• _Exercise instructions_: For the word "empty", state how many lines of the data include it. Respond with the number only.

• _Given information_:
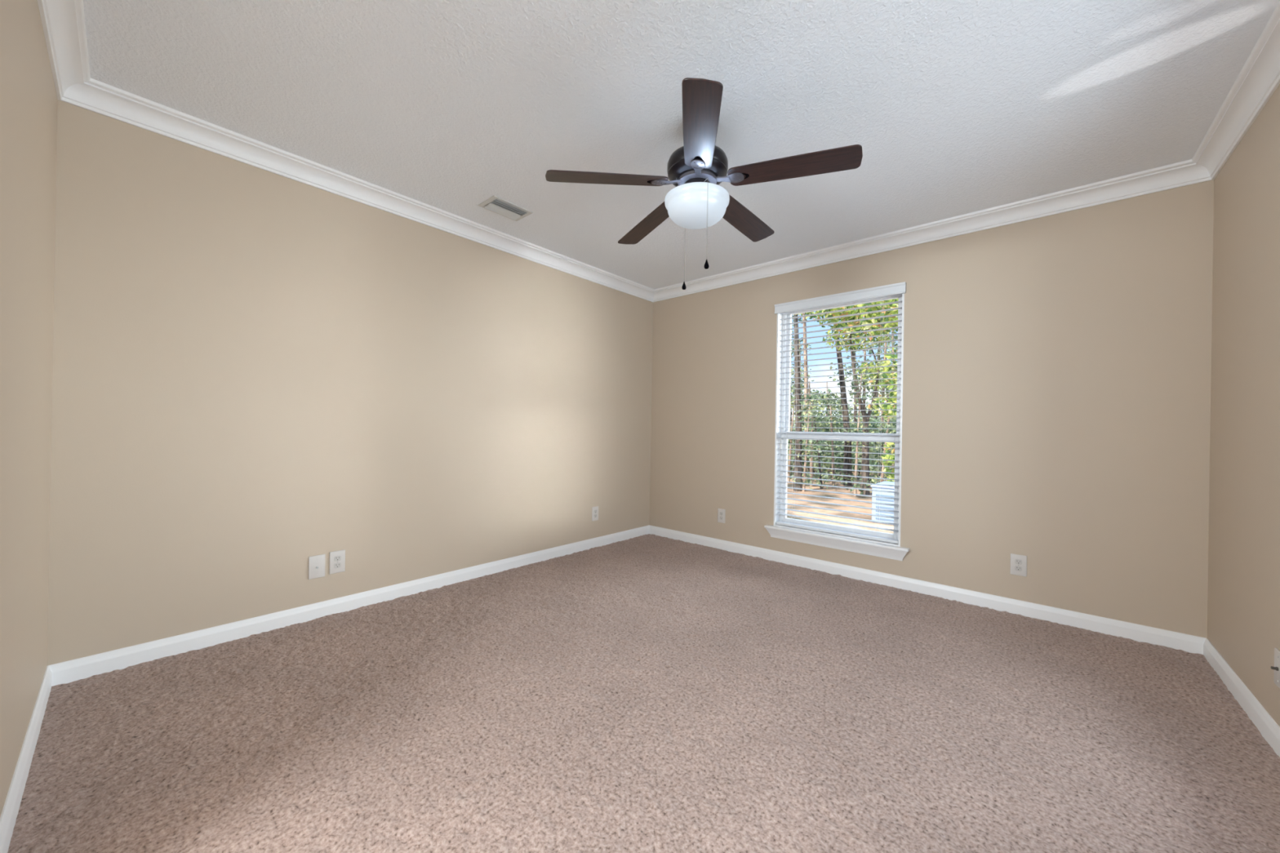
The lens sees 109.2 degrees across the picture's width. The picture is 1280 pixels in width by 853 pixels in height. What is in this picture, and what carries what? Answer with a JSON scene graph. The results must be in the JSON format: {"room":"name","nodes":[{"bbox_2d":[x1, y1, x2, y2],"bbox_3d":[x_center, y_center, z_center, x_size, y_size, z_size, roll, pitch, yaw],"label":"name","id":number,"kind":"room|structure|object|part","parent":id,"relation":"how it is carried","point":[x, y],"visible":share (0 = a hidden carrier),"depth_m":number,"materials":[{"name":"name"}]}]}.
{"room":"empty bedroom","nodes":[
{"label":"empty bedroom","id":0,"kind":"room"},
{"bbox_2d":[0,0,57,817],"bbox_3d":[-1.051,-0.137,0.569,3.594,2.490,0.160,1,0,41],"label":"wall","id":1,"kind":"structure","parent":0,"point":[28,100],"depth_m":1.29,"materials":[{"name":"beige paint"}]},
{"bbox_2d":[0,666,52,852],"bbox_3d":[-1.837,1.020,1.357,1.400,0.113,0.014,1,0,41],"label":"baseboard","id":2,"kind":"structure","parent":1,"relation":"attached to","point":[10,811],"depth_m":1.32,"materials":[{"name":"white paint"}]},
{"bbox_2d":[37,0,90,99],"bbox_3d":[-0.949,-1.332,0.662,3.594,0.095,0.085,1,0,41],"label":"crown molding","id":3,"kind":"structure","parent":1,"relation":"attached to","point":[63,21],"depth_m":1.60,"materials":[{"name":"white paint"}]},
{"bbox_2d":[46,99,653,666],"bbox_3d":[-1.229,-0.136,3.208,0.160,2.490,3.888,1,0,41],"label":"wall","id":4,"kind":"structure","parent":0,"point":[257,373],"depth_m":2.39,"materials":[{"name":"beige paint"}]},
{"bbox_2d":[308,554,325,579],"bbox_3d":[-1.764,0.767,2.484,0.014,0.124,0.076,1,0,41],"label":"cable jack","id":5,"kind":"object","parent":4,"relation":"attached to","point":[316,563],"visible":1,"depth_m":2.48,"materials":[{"name":"grey plastic"}]},
{"bbox_2d":[328,549,345,574],"bbox_3d":[-1.703,0.762,2.558,0.009,0.124,0.076,1,0,41],"label":"wall outlet","id":6,"kind":"object","parent":4,"relation":"attached to","point":[337,558],"visible":1,"depth_m":2.56,"materials":[{"name":"grey plastic"}]},
{"bbox_2d":[333,555,341,561],"bbox_3d":[-1.700,0.743,2.556,0.002,0.029,0.033,1,0,41],"label":"receptacle","id":7,"kind":"object","parent":6,"relation":"attached to","point":[336,558],"depth_m":2.55,"materials":[{"name":"grey plastic"}]},
{"bbox_2d":[333,562,341,568],"bbox_3d":[-1.701,0.782,2.556,0.002,0.029,0.033,1,0,41],"label":"receptacle","id":8,"kind":"object","parent":6,"relation":"attached to","point":[336,565],"depth_m":2.56,"materials":[{"name":"grey plastic"}]},
{"bbox_2d":[47,524,649,686],"bbox_3d":[-1.131,1.034,3.209,0.014,0.113,3.728,1,0,41],"label":"baseboard","id":9,"kind":"structure","parent":4,"relation":"attached to","point":[67,672],"depth_m":2.38,"materials":[{"name":"white paint"}]},
{"bbox_2d":[58,78,654,302],"bbox_3d":[-1.064,-1.331,3.189,0.085,0.095,3.728,1,0,41],"label":"crown molding","id":10,"kind":"structure","parent":4,"relation":"attached to","point":[95,95],"depth_m":2.39,"materials":[{"name":"white paint"}]},
{"bbox_2d":[591,506,598,520],"bbox_3d":[-0.397,0.775,4.043,0.009,0.124,0.076,1,0,41],"label":"wall outlet","id":11,"kind":"object","parent":4,"relation":"attached to","point":[594,509],"visible":1,"depth_m":4.04,"materials":[{"name":"grey plastic"}]},
{"bbox_2d":[7,533,1279,852],"bbox_3d":[0.212,1.083,2.027,3.594,0.017,3.728,1,0,41],"label":"floor","id":12,"kind":"structure","parent":0,"point":[649,693],"depth_m":1.61,"materials":[{"name":"carpet"}]},
{"bbox_2d":[83,0,1279,288],"bbox_3d":[0.255,-1.432,2.030,3.914,0.150,4.048,1,0,41],"label":"ceiling","id":13,"kind":"structure","parent":0,"point":[953,108],"depth_m":1.85,"materials":[{"name":"white paint"}]},
{"bbox_2d":[478,195,533,221],"bbox_3d":[-0.845,-1.367,2.867,0.187,0.017,0.278,1,0,41],"label":"ceiling vent","id":14,"kind":"object","parent":13,"relation":"in","point":[495,204],"visible":1,"depth_m":2.85,"materials":[{"name":"white metal"}]},
{"bbox_2d":[545,77,862,289],"bbox_3d":[0.288,-1.002,2.062,1.280,0.709,1.225,1,0,41],"label":"ceiling fan","id":15,"kind":"object","parent":13,"relation":"hanging from","point":[696,169],"visible":1,"depth_m":1.91,"materials":[{"name":"brown wood"}]},
{"bbox_3d":[-0.138,-1.058,1.940,0.522,0.006,0.127,-4,11,-12],"label":"blade","id":16,"kind":"part","parent":15,"relation":"part of","materials":[{"name":"brown wood"}]},
{"bbox_3d":[0.051,-1.060,2.373,0.127,0.006,0.522,-11,2,-31],"label":"blade","id":17,"kind":"part","parent":15,"relation":"part of","materials":[{"name":"brown wood"}]},
{"bbox_3d":[0.253,-0.958,2.026,0.286,0.114,0.286,1,0,41],"label":"lamp shade","id":18,"kind":"part","parent":15,"relation":"part of","materials":[{"name":"white glass"}]},
{"bbox_3d":[0.214,-1.060,1.626,0.127,0.006,0.522,11,5,5],"label":"blade","id":19,"kind":"part","parent":15,"relation":"part of","materials":[{"name":"brown wood"}]},
{"bbox_3d":[0.269,-0.862,1.919,0.002,0.357,0.101,1,0,-9],"label":"pull chain","id":20,"kind":"part","parent":15,"relation":"part of","materials":[{"name":"silver metal"}]},
{"bbox_3d":[0.522,-1.062,2.326,0.127,0.006,0.522,-12,-11,40],"label":"blade","id":21,"kind":"part","parent":15,"relation":"part of","materials":[{"name":"brown wood"}]},
{"bbox_3d":[0.623,-1.062,1.864,0.522,0.006,0.127,4,-9,24],"label":"blade","id":22,"kind":"part","parent":15,"relation":"part of","materials":[{"name":"brown wood"}]},
{"bbox_2d":[648,179,1213,638],"bbox_3d":[1.516,-0.089,3.488,3.914,2.490,0.160,1,0,41],"label":"wall","id":23,"kind":"structure","parent":0,"point":[1057,367],"depth_m":2.71,"materials":[{"name":"beige paint"}]},
{"bbox_2d":[717,508,725,523],"bbox_3d":[0.726,0.797,4.056,0.076,0.124,0.009,1,0,41],"label":"wall outlet","id":24,"kind":"object","parent":23,"relation":"attached to","point":[721,513],"visible":1,"depth_m":4.05,"materials":[{"name":"grey plastic"}]},
{"bbox_2d":[764,293,909,560],"bbox_3d":[1.494,-0.036,3.472,1.038,1.903,0.212,1,0,41],"label":"window","id":25,"kind":"structure","parent":23,"relation":"in","point":[846,543],"depth_m":3.51,"materials":[{"name":"white plastic"}]},
{"bbox_3d":[1.453,0.863,3.443,1.038,0.102,0.137,1,0,41],"label":"sill","id":26,"kind":"part","parent":25,"relation":"part of","materials":[{"name":"white paint"}]},
{"bbox_2d":[774,281,906,543],"bbox_3d":[1.471,-0.092,3.447,0.944,1.801,0.095,1,0,41],"label":"window blind","id":27,"kind":"object","parent":25,"relation":"attached to","point":[891,290],"visible":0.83,"depth_m":3.41,"materials":[{"name":"white plastic"}]},
{"bbox_3d":[1.159,-0.399,3.708,0.002,1.069,0.002,1,0,41],"label":"pull cord","id":28,"kind":"part","parent":27,"relation":"part of","materials":[{"name":"white fabric"}]},
{"bbox_3d":[1.250,-0.072,3.669,0.001,1.719,0.054,1,0,41],"label":"ladder cord","id":29,"kind":"part","parent":27,"relation":"part of","materials":[{"name":"white fabric"}]},
{"bbox_3d":[1.470,0.799,3.461,0.892,0.020,0.052,1,0,41],"label":"rail","id":30,"kind":"part","parent":27,"relation":"part of","materials":[{"name":"white plastic"}]},
{"bbox_3d":[1.720,-0.065,3.255,0.001,1.719,0.054,1,0,41],"label":"ladder cord","id":31,"kind":"part","parent":27,"relation":"part of","materials":[{"name":"white fabric"}]},
{"bbox_3d":[1.518,0.420,3.509,0.846,0.751,0.030,1,0,41],"label":"sash","id":32,"kind":"part","parent":25,"relation":"part of","materials":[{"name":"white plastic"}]},
{"bbox_3d":[1.554,-0.424,3.534,0.846,1.049,0.029,1,0,41],"label":"sash","id":33,"kind":"part","parent":25,"relation":"part of","materials":[{"name":"white plastic"}]},
{"bbox_2d":[648,525,1205,654],"bbox_3d":[1.439,1.079,3.421,3.594,0.113,0.014,1,0,41],"label":"baseboard","id":34,"kind":"structure","parent":23,"relation":"attached to","point":[1140,633],"depth_m":2.85,"materials":[{"name":"white paint"}]},
{"bbox_2d":[653,159,1212,302],"bbox_3d":[1.456,-1.287,3.398,3.594,0.095,0.085,1,0,41],"label":"crown molding","id":35,"kind":"structure","parent":23,"relation":"attached to","point":[1187,172],"depth_m":2.84,"materials":[{"name":"white paint"}]},
{"bbox_2d":[1009,553,1026,577],"bbox_3d":[2.256,0.827,2.710,0.076,0.124,0.009,1,0,41],"label":"wall outlet","id":36,"kind":"object","parent":23,"relation":"attached to","point":[1018,562],"visible":1,"depth_m":2.71,"materials":[{"name":"grey plastic"}]},
{"bbox_2d":[1014,559,1022,564],"bbox_3d":[2.255,0.807,2.708,0.033,0.029,0.002,1,0,41],"label":"receptacle","id":37,"kind":"object","parent":36,"relation":"attached to","point":[1017,562],"depth_m":2.71,"materials":[{"name":"grey plastic"}]},
{"bbox_2d":[1014,565,1022,571],"bbox_3d":[2.254,0.846,2.708,0.033,0.029,0.002,1,0,41],"label":"receptacle","id":38,"kind":"object","parent":36,"relation":"attached to","point":[1017,568],"depth_m":2.71,"materials":[{"name":"grey plastic"}]},
{"bbox_2d":[1207,84,1279,727],"bbox_3d":[1.589,-0.091,0.729,0.160,2.490,3.888,1,0,41],"label":"wall","id":39,"kind":"structure","parent":0,"point":[1243,594],"depth_m":1.83,"materials":[{"name":"beige paint"}]},
{"bbox_2d":[1191,0,1279,179],"bbox_3d":[1.571,-1.289,0.871,0.085,0.095,3.728,1,0,41],"label":"crown molding","id":40,"kind":"structure","parent":39,"relation":"attached to","point":[1258,79],"depth_m":1.78,"materials":[{"name":"white paint"}]},
{"bbox_2d":[1203,638,1279,756],"bbox_3d":[1.557,1.077,0.844,0.014,0.113,3.728,1,0,41],"label":"baseboard","id":41,"kind":"structure","parent":39,"relation":"attached to","point":[1268,727],"depth_m":1.79,"materials":[{"name":"white paint"}]},
{"bbox_2d":[1271,648,1279,688],"bbox_3d":[2.190,0.834,1.565,0.020,0.124,0.076,1,0,41],"label":"cable jack","id":42,"kind":"object","parent":39,"relation":"attached to","point":[1277,652],"visible":1,"depth_m":1.57,"materials":[{"name":"grey plastic"}]},
{"label":"outside","id":43,"kind":"structure","parent":0,"visible":0},
{"bbox_2d":[786,462,893,533],"bbox_3d":[29.895,2.141,38.517,120.000,0.300,89.700,1,0,41],"label":"ground","id":44,"kind":"structure","parent":43,"point":[788,485],"depth_m":8.66,"materials":[{"name":"brown soil"}]},
{"bbox_2d":[787,383,806,483],"bbox_3d":[4.071,0.168,12.044,0.702,2.691,0.635,1,0,41],"label":"sapling","id":45,"kind":"object","parent":44,"relation":"on","point":[793,385],"visible":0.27,"depth_m":12.07,"materials":[{"name":"green plant"}]},
{"bbox_2d":[790,314,804,491],"bbox_3d":[3.575,-1.300,10.762,1.553,5.604,1.470,1,0,41],"label":"pine tree","id":46,"kind":"object","parent":44,"relation":"on","point":[797,424],"visible":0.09,"depth_m":10.61,"materials":[{"name":"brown plant"}]},
{"bbox_2d":[787,422,813,476],"bbox_3d":[4.582,0.704,13.707,1.300,1.647,1.661,1,0,41],"label":"shrub","id":47,"kind":"object","parent":44,"relation":"on","point":[804,428],"visible":0.14,"depth_m":13.52,"materials":[{"name":"green plant"}]},
{"bbox_2d":[791,336,811,422],"bbox_3d":[9.933,-2.123,29.322,2.480,7.525,1.899,1,0,41],"label":"tree","id":48,"kind":"object","parent":44,"relation":"on","point":[800,353],"visible":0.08,"depth_m":29.01,"materials":[{"name":"green plant"}]},
{"bbox_2d":[790,313,814,429],"bbox_3d":[6.151,-1.711,19.361,2.322,6.539,1.874,1,0,41],"label":"tree","id":49,"kind":"object","parent":44,"relation":"on","point":[800,318],"visible":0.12,"depth_m":19.08,"materials":[{"name":"green plant"}]},
{"bbox_2d":[791,311,814,385],"bbox_3d":[7.992,-2.503,24.369,3.008,8.204,1.903,1,0,41],"label":"tree","id":50,"kind":"object","parent":44,"relation":"on","point":[814,311],"visible":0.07,"depth_m":24.08,"materials":[{"name":"green plant"}]},
{"bbox_2d":[790,311,816,474],"bbox_3d":[5.276,-2.054,14.718,1.948,7.180,2.069,1,0,41],"label":"pine tree","id":51,"kind":"object","parent":44,"relation":"on","point":[805,352],"visible":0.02,"depth_m":14.64,"materials":[{"name":"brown plant"}]},
{"bbox_2d":[791,402,822,431],"bbox_3d":[7.429,0.183,21.477,2.898,2.799,1.628,1,0,41],"label":"shrub","id":52,"kind":"object","parent":44,"relation":"on","point":[793,402],"visible":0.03,"depth_m":21.23,"materials":[{"name":"green plant"}]},
{"bbox_2d":[791,394,824,491],"bbox_3d":[3.897,0.385,10.473,0.635,2.247,0.643,1,0,-16],"label":"sapling","id":53,"kind":"object","parent":44,"relation":"on","point":[807,481],"visible":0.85,"depth_m":10.46,"materials":[{"name":"green plant"}]},
{"bbox_2d":[793,381,823,454],"bbox_3d":[8.091,-0.274,21.635,1.468,3.747,1.442,1,0,41],"label":"tree","id":54,"kind":"object","parent":44,"relation":"on","point":[809,385],"visible":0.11,"depth_m":21.53,"materials":[{"name":"green plant"}]},
{"bbox_2d":[792,426,831,472],"bbox_3d":[5.683,0.733,14.887,1.467,1.622,1.632,1,0,41],"label":"shrub","id":55,"kind":"object","parent":44,"relation":"on","point":[818,428],"visible":0.08,"depth_m":14.75,"materials":[{"name":"green plant"}]},
{"bbox_2d":[800,394,829,486],"bbox_3d":[4.394,0.335,11.507,0.755,2.363,0.648,1,0,41],"label":"sapling","id":56,"kind":"object","parent":44,"relation":"on","point":[811,469],"visible":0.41,"depth_m":11.50,"materials":[{"name":"green plant"}]},
{"bbox_2d":[801,401,841,488],"bbox_3d":[4.421,0.460,11.062,0.948,2.125,0.652,1,0,41],"label":"sapling","id":57,"kind":"object","parent":44,"relation":"on","point":[820,476],"visible":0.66,"depth_m":11.08,"materials":[{"name":"green plant"}]},
{"bbox_2d":[801,416,842,453],"bbox_3d":[8.041,0.566,19.771,2.805,2.111,1.654,1,0,41],"label":"shrub","id":58,"kind":"object","parent":44,"relation":"on","point":[825,416],"visible":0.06,"depth_m":19.66,"materials":[{"name":"green plant"}]},
{"bbox_2d":[809,382,843,431],"bbox_3d":[7.895,-0.136,19.091,1.496,3.452,1.365,1,0,41],"label":"tree","id":59,"kind":"object","parent":44,"relation":"on","point":[824,396],"visible":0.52,"depth_m":18.98,"materials":[{"name":"green plant"}]},
{"bbox_2d":[800,309,854,485],"bbox_3d":[5.259,-1.210,12.106,2.236,5.485,1.835,1,0,41],"label":"leaning tree","id":60,"kind":"object","parent":44,"relation":"on","point":[845,413],"visible":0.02,"depth_m":11.90,"materials":[{"name":"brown plant"}]},
{"bbox_2d":[817,391,841,422],"bbox_3d":[10.301,-0.178,24.947,1.487,3.639,1.385,1,0,41],"label":"tree","id":61,"kind":"object","parent":44,"relation":"on","point":[828,391],"visible":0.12,"depth_m":24.86,"materials":[{"name":"green plant"}]},
{"bbox_2d":[806,430,854,480],"bbox_3d":[5.431,0.821,12.939,1.194,1.432,1.604,1,0,41],"label":"shrub","id":62,"kind":"object","parent":44,"relation":"on","point":[828,460],"visible":0.37,"depth_m":12.76,"materials":[{"name":"green plant"}]},
{"bbox_2d":[813,413,853,431],"bbox_3d":[11.527,0.402,26.545,3.975,2.647,1.705,1,0,41],"label":"shrub","id":63,"kind":"object","parent":44,"relation":"on","point":[825,413],"visible":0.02,"depth_m":26.65,"materials":[{"name":"green plant"}]},
{"bbox_2d":[817,396,853,485],"bbox_3d":[4.914,0.384,11.445,0.861,2.286,0.631,1,0,41],"label":"sapling","id":64,"kind":"object","parent":44,"relation":"on","point":[833,400],"visible":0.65,"depth_m":11.45,"materials":[{"name":"green plant"}]},
{"bbox_2d":[829,401,853,422],"bbox_3d":[12.485,-0.062,28.356,1.406,3.485,1.426,1,0,41],"label":"tree","id":65,"kind":"object","parent":44,"relation":"on","point":[840,406],"visible":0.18,"depth_m":28.29,"materials":[{"name":"green plant"}]},
{"bbox_2d":[821,444,862,471],"bbox_3d":[7.187,1.047,15.927,2.284,1.136,1.689,1,0,41],"label":"shrub","id":66,"kind":"object","parent":44,"relation":"on","point":[854,448],"visible":0.05,"depth_m":15.69,"materials":[{"name":"green plant"}]},
{"bbox_2d":[793,297,898,418],"bbox_3d":[3.686,-0.521,8.289,2.953,4.042,1.476,1,0,27],"label":"broadleaf tree","id":67,"kind":"object","parent":44,"relation":"on","point":[885,406],"visible":0.35,"depth_m":7.92,"materials":[{"name":"green plant"}]},
{"bbox_2d":[825,415,870,462],"bbox_3d":[8.604,0.602,18.393,2.732,2.067,1.608,1,0,41],"label":"shrub","id":68,"kind":"object","parent":44,"relation":"on","point":[850,416],"visible":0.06,"depth_m":18.43,"materials":[{"name":"green plant"}]},
{"bbox_2d":[822,307,881,450],"bbox_3d":[9.894,-2.308,21.354,2.755,7.868,1.820,1,0,41],"label":"tree","id":69,"kind":"object","parent":44,"relation":"on","point":[855,360],"visible":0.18,"depth_m":21.19,"materials":[{"name":"green plant"}]},
{"bbox_2d":[833,400,880,427],"bbox_3d":[15.162,-0.074,31.312,5.224,3.666,1.760,1,0,41],"label":"shrub","id":70,"kind":"object","parent":44,"relation":"on","point":[849,412],"visible":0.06,"depth_m":31.71,"materials":[{"name":"green plant"}]},
{"bbox_2d":[817,306,897,494],"bbox_3d":[5.040,-0.718,10.146,2.202,4.488,1.463,1,0,41],"label":"oak tree","id":71,"kind":"object","parent":44,"relation":"on","point":[866,419],"visible":0.35,"depth_m":10.21,"materials":[{"name":"green plant"}]},
{"bbox_2d":[841,368,875,496],"bbox_3d":[4.753,0.134,9.853,0.634,2.775,0.726,1,0,-11],"label":"sapling","id":72,"kind":"object","parent":44,"relation":"on","point":[859,430],"visible":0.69,"depth_m":9.85,"materials":[{"name":"green plant"}]},
{"bbox_2d":[835,414,884,478],"bbox_3d":[6.641,0.620,13.758,1.473,1.954,1.638,1,0,41],"label":"shrub","id":73,"kind":"object","parent":44,"relation":"on","point":[877,419],"visible":0.14,"depth_m":13.54,"materials":[{"name":"green plant"}]},
{"bbox_2d":[850,378,879,484],"bbox_3d":[5.568,0.151,11.258,0.692,2.772,0.643,1,0,41],"label":"sapling","id":74,"kind":"object","parent":44,"relation":"on","point":[863,383],"visible":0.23,"depth_m":11.27,"materials":[{"name":"green plant"}]},
{"bbox_2d":[835,327,897,408],"bbox_3d":[8.169,-1.620,16.224,2.368,6.415,1.815,1,0,41],"label":"tree","id":75,"kind":"object","parent":44,"relation":"on","point":[891,339],"visible":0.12,"depth_m":16.27,"materials":[{"name":"green plant"}]},
{"bbox_2d":[838,323,897,475],"bbox_3d":[7.286,-1.681,14.077,2.302,6.502,1.830,1,0,41],"label":"tree","id":76,"kind":"object","parent":44,"relation":"on","point":[895,337],"visible":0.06,"depth_m":13.88,"materials":[{"name":"green plant"}]},
{"bbox_2d":[848,402,893,446],"bbox_3d":[11.238,0.229,22.114,3.436,2.841,1.688,1,0,41],"label":"shrub","id":77,"kind":"object","parent":44,"relation":"on","point":[873,411],"visible":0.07,"depth_m":22.17,"materials":[{"name":"green plant"}]},
{"bbox_2d":[848,389,893,422],"bbox_3d":[17.448,-0.465,33.298,5.625,4.554,1.748,1,0,41],"label":"shrub","id":78,"kind":"object","parent":44,"relation":"on","point":[891,389],"visible":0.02,"depth_m":33.73,"materials":[{"name":"green plant"}]},
{"bbox_2d":[854,416,896,483],"bbox_3d":[6.217,0.546,11.471,1.380,2.003,1.716,1,0,41],"label":"shrub","id":79,"kind":"object","parent":44,"relation":"on","point":[873,450],"visible":0.3,"depth_m":11.43,"materials":[{"name":"green plant"}]},
{"bbox_2d":[859,330,897,417],"bbox_3d":[13.298,-2.760,25.027,2.451,8.899,1.912,1,0,41],"label":"tree","id":80,"kind":"object","parent":44,"relation":"on","point":[877,393],"visible":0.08,"depth_m":25.10,"materials":[{"name":"green plant"}]},
{"bbox_2d":[866,338,896,449],"bbox_3d":[16.323,-2.117,30.338,2.668,7.735,1.817,1,0,41],"label":"tree","id":81,"kind":"object","parent":44,"relation":"on","point":[888,395],"visible":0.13,"depth_m":30.16,"materials":[{"name":"green plant"}]},
{"bbox_2d":[870,480,894,524],"bbox_3d":[4.200,1.217,7.126,0.880,0.581,0.840,1,0,41],"label":"utility box","id":82,"kind":"object","parent":44,"relation":"on","point":[874,486],"visible":0.32,"depth_m":7.00,"materials":[{"name":"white metal"}]},
{"bbox_3d":[4.204,0.942,7.127,0.880,0.030,0.840,1,0,41],"label":"lid","id":83,"kind":"part","parent":82,"relation":"part of","materials":[{"name":"white metal"}]},
{"bbox_2d":[875,494,893,521],"bbox_3d":[3.933,1.250,6.824,0.720,0.385,0.010,1,0,41],"label":"grille","id":84,"kind":"object","parent":82,"relation":"attached to","point":[880,500],"depth_m":6.97,"materials":[{"name":"white"}]},
{"bbox_2d":[868,367,897,491],"bbox_3d":[5.047,0.138,9.188,0.608,2.779,0.737,1,0,-31],"label":"sapling","id":85,"kind":"object","parent":44,"relation":"on","point":[887,426],"visible":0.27,"depth_m":9.23,"materials":[{"name":"green plant"}]},
{"bbox_2d":[869,402,896,469],"bbox_3d":[8.707,0.232,15.136,2.298,2.749,1.599,1,0,41],"label":"shrub","id":86,"kind":"object","parent":44,"relation":"on","point":[891,424],"visible":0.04,"depth_m":15.27,"materials":[{"name":"green plant"}]},
{"bbox_2d":[871,314,897,466],"bbox_3d":[10.451,-1.809,18.877,2.005,6.884,1.862,1,0,41],"label":"tree","id":87,"kind":"object","parent":44,"relation":"on","point":[892,337],"visible":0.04,"depth_m":18.82,"materials":[{"name":"green plant"}]},
{"bbox_2d":[880,442,894,481],"bbox_3d":[4.529,0.840,7.906,0.635,1.351,0.677,1,0,41],"label":"leafy shrub","id":88,"kind":"object","parent":44,"relation":"on","point":[891,476],"visible":0.23,"depth_m":7.91,"materials":[{"name":"green plant"}]}
]}

• _Result_: 2